> **Raw data**

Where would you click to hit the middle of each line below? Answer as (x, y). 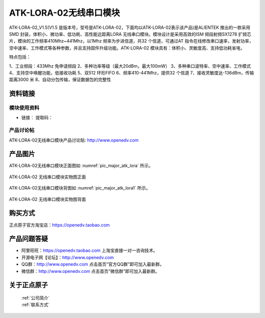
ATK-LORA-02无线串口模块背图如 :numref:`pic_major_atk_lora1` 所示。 (80, 188)
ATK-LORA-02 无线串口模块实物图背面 (48, 199)
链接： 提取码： (37, 118)
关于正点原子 (28, 285)
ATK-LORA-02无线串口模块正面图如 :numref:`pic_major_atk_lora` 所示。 (81, 166)
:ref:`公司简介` (36, 298)
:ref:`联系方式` (36, 305)
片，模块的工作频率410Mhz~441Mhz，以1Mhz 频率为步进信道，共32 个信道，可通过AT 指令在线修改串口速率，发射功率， (131, 41)
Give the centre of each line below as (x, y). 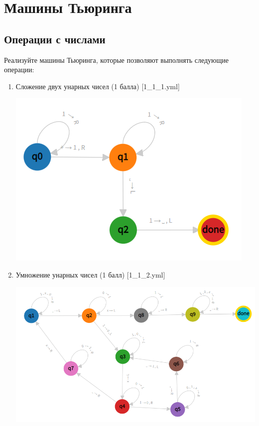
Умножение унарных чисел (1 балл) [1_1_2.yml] (90, 274)
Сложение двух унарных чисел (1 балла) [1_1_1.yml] (98, 86)
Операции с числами (55, 39)
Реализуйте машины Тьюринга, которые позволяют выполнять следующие (117, 60)

> **Task**
Take the whole listing above and copy it exactly. Pictures do not go into the copy.

> **Solved problem**
Where would you click to hit the middle of each line below? Answer as (x, y). 
ATK-LORA-02无线串口模块背图如 :numref:`pic_major_atk_lora1` 所示。 (80, 188)
ATK-LORA-02 无线串口模块实物图背面 (48, 199)
链接： 提取码： (37, 118)
关于正点原子 (28, 285)
ATK-LORA-02无线串口模块正面图如 :numref:`pic_major_atk_lora` 所示。 (81, 166)
:ref:`公司简介` (36, 298)
:ref:`联系方式` (36, 305)
片，模块的工作频率410Mhz~441Mhz，以1Mhz 频率为步进信道，共32 个信道，可通过AT 指令在线修改串口速率，发射功率， (131, 41)
Give the centre of each line below as (x, y). 
Умножение унарных чисел (1 балл) [1_1_2.yml] (90, 274)
Сложение двух унарных чисел (1 балла) [1_1_1.yml] (98, 86)
Операции с числами (55, 39)
Реализуйте машины Тьюринга, которые позволяют выполнять следующие (117, 60)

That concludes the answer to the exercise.